Ghana to Ban Sale of Skin Bleaching Products as of August 2016
Last Updated on May 30, 2016 by Joseph Gut – thasso
Skin bleaching remains a norm in Ghana especially among celebrities and youths. The motivations of individuals to do so are many. Just recently the country’s local professional boxer, Bukom Banku not only confirmed bleaching his skin but also admitted bleaching just so he gains a national assignment from President John Mahama as Ghana’s ambassador to Germany.
“I am bleaching my skin because when John Mahama wins 2016 elections, he will make me Ghana’s ambassador to Germany. I am bleaching myself for German people to know that German people and Bukom Banku are one. Bleaching can’t affect my skin because I have a very good skin. Again, rashes can’t affect me because I am using Cleaning Claire and I am taking medicine as well. If I don’t bleach they won’t give me that position…and if you see me now I look fresh because of President John Mahama,” Bukom Banku is recorded stating.
This almost a tragically wrongful assumption. For one, Mr. Banku is risking his personal health considering the adverse effect profile many of these skin bleaching products have. Moreover, if he should ever be assigned ambassador to Germany, German people will accept and value him because of his intelligence, his competency at representing his native country Ghana to Germany, his diplomatic skills, and his winning overall personality. In this role, speaking some German would make him even more sympathetic to his host country, although this is not a obligation at all. None of this skills at ambassador has anything to do with skin color at all, and bleaching of your skin would not help you at all to acquire these. Either you have them, or you don’t.

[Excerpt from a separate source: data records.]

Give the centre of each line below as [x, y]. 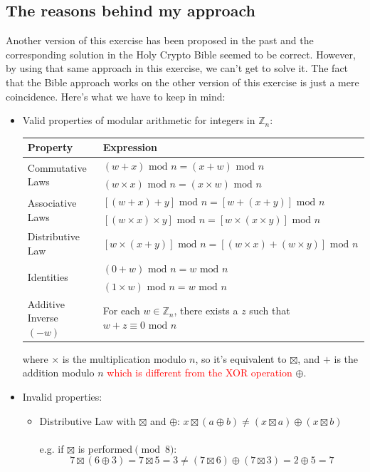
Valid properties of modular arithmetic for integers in [139, 120]
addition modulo [58, 373]
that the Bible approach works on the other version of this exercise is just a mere [183, 82]
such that [270, 311]
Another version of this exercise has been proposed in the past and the [160, 40]
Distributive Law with [88, 420]
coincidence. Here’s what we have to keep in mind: [116, 96]
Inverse [43, 318]
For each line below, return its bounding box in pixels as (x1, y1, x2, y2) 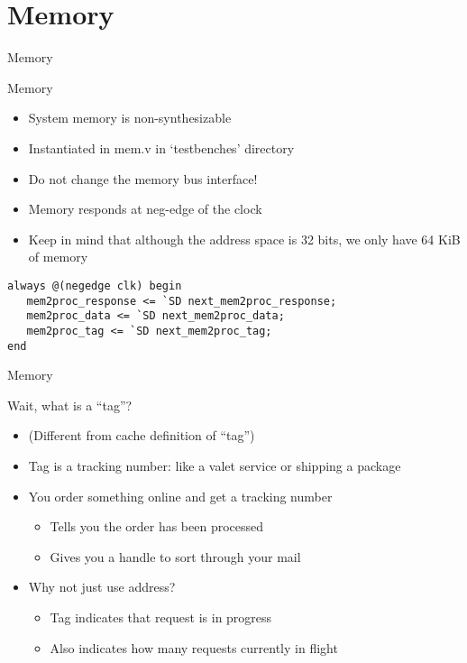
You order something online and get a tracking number (28, 486, 333, 505)
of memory (28, 247, 88, 266)
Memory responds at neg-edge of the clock (28, 199, 262, 218)
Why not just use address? (28, 577, 176, 596)
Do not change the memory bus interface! (28, 169, 258, 188)
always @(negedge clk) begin (7, 279, 182, 292)
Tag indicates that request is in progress (50, 607, 272, 626)
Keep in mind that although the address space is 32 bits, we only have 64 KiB (28, 229, 461, 248)
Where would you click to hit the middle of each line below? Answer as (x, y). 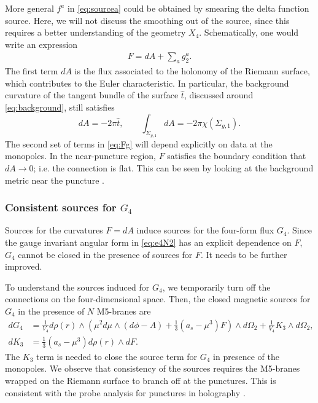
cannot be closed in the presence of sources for (105, 254)
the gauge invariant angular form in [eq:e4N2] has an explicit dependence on (148, 242)
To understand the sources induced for (77, 287)
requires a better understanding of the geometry (95, 32)
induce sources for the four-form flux (205, 230)
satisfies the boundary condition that (237, 156)
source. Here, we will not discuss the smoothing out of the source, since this (147, 20)
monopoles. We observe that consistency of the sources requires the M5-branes (153, 368)
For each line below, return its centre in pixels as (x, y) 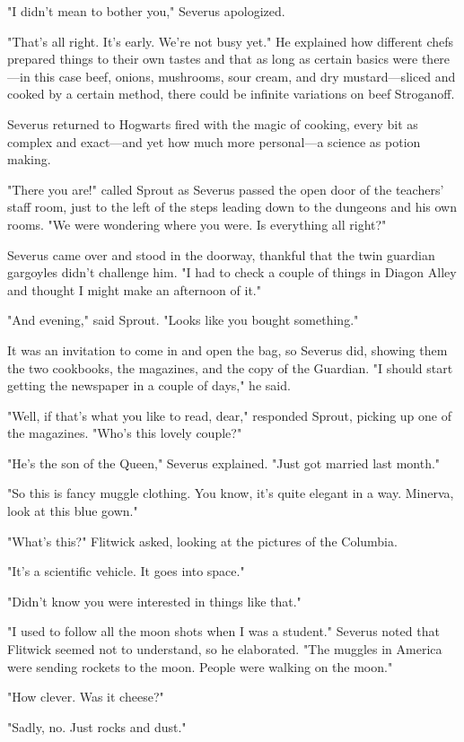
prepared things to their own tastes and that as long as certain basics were (213, 59)
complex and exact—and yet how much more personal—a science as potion (214, 141)
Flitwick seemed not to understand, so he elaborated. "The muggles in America (225, 649)
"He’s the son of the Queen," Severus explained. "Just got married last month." (224, 463)
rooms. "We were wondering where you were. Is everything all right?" (197, 224)
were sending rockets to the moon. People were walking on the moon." (200, 666)
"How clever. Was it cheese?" (86, 697)
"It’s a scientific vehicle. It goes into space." (126, 571)
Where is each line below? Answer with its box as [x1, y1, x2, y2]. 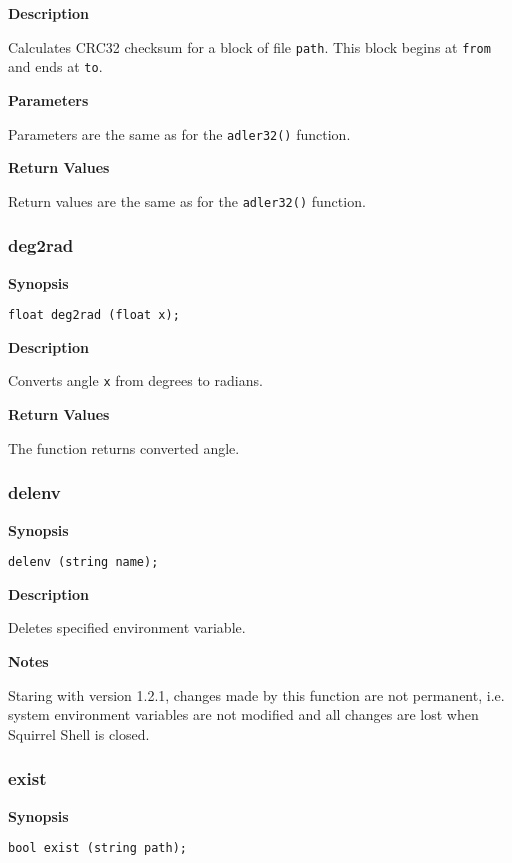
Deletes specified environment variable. [8, 617, 246, 638]
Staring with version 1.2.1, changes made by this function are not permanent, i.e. [8, 684, 505, 705]
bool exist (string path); [8, 841, 187, 856]
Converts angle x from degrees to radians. [8, 370, 263, 391]
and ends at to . [8, 56, 103, 77]
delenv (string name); [8, 555, 159, 570]
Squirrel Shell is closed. [8, 723, 150, 744]
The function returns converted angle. [8, 437, 240, 458]
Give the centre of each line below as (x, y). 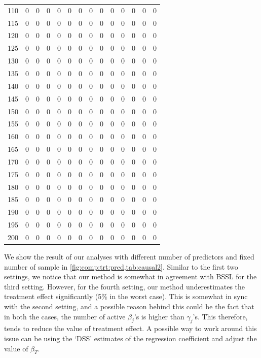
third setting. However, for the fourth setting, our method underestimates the (125, 286)
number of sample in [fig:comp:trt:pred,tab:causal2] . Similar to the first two (121, 266)
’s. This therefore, (220, 316)
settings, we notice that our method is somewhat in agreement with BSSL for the (130, 276)
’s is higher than (159, 316)
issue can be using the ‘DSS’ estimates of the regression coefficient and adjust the (130, 338)
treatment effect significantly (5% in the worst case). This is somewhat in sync (126, 296)
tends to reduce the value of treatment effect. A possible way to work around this (130, 328)
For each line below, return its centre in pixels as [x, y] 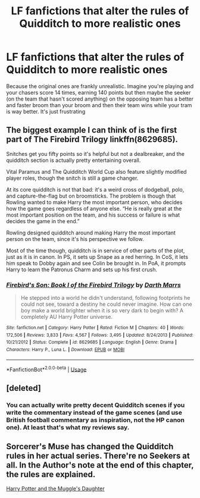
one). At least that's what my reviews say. [68, 427]
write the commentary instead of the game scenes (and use [94, 412]
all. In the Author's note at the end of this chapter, [100, 465]
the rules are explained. [51, 474]
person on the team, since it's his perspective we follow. [75, 239]
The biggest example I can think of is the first [92, 130]
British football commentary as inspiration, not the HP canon [96, 419]
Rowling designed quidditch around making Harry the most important [91, 233]
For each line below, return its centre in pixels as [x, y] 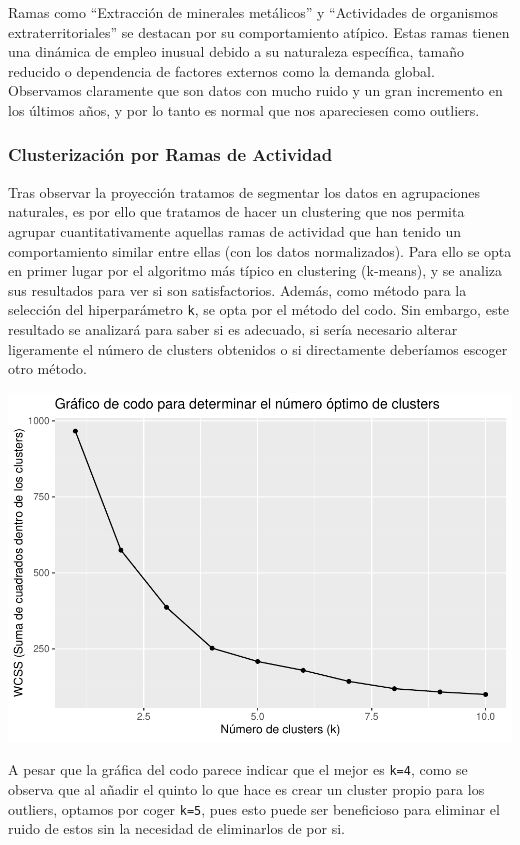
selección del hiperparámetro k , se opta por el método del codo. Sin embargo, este [259, 309]
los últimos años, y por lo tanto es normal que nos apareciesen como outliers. [244, 109]
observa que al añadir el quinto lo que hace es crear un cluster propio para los [246, 788]
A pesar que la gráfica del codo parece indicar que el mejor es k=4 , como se [238, 769]
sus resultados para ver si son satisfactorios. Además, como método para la [237, 289]
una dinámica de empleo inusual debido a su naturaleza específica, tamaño [236, 51]
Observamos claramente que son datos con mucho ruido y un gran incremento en [255, 90]
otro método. [47, 368]
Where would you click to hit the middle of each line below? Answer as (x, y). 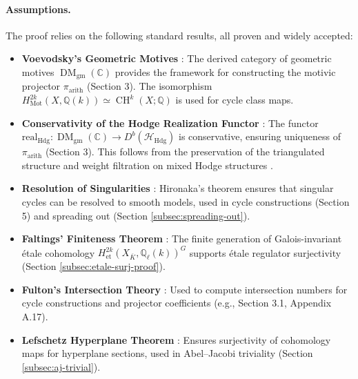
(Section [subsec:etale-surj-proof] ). (93, 266)
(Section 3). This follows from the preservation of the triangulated (185, 152)
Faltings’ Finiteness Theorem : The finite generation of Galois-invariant (182, 239)
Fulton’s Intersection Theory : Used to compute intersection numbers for (185, 289)
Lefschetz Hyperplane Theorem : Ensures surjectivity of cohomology (176, 339)
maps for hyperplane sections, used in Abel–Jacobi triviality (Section (167, 353)
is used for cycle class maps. (235, 100)
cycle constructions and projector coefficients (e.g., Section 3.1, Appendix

The use of hydroquinone products is banned in the United States, Japan, Australia and the European Union; research conducted by the American Food & Drugs Administration (FDA) indicates that the chemical contained cancer-causingelements inimical to the health of one’s skin. Also, retired dermatologist Professor Edmund Delle has warned persons who indulge in the act of skin bleaching arguing that they stand the chance of not only damaging their skin but also “giving room to all manner of skin infections and health related diseases.” Skin bleaching, unfortunately, is widespread throughout the world and seemingly epidemic for women of color. The sad truth about most of these product is, however, that they may bleach your skin, no doubt about this, but they may leave you with incredible adverse effects. Most of the time, you wind up far away from the ideal you wanted to achieve, namely some phony resemblance to a lighter skin coloured actresses, perhaps? We doubt that this is worth the price and the risks.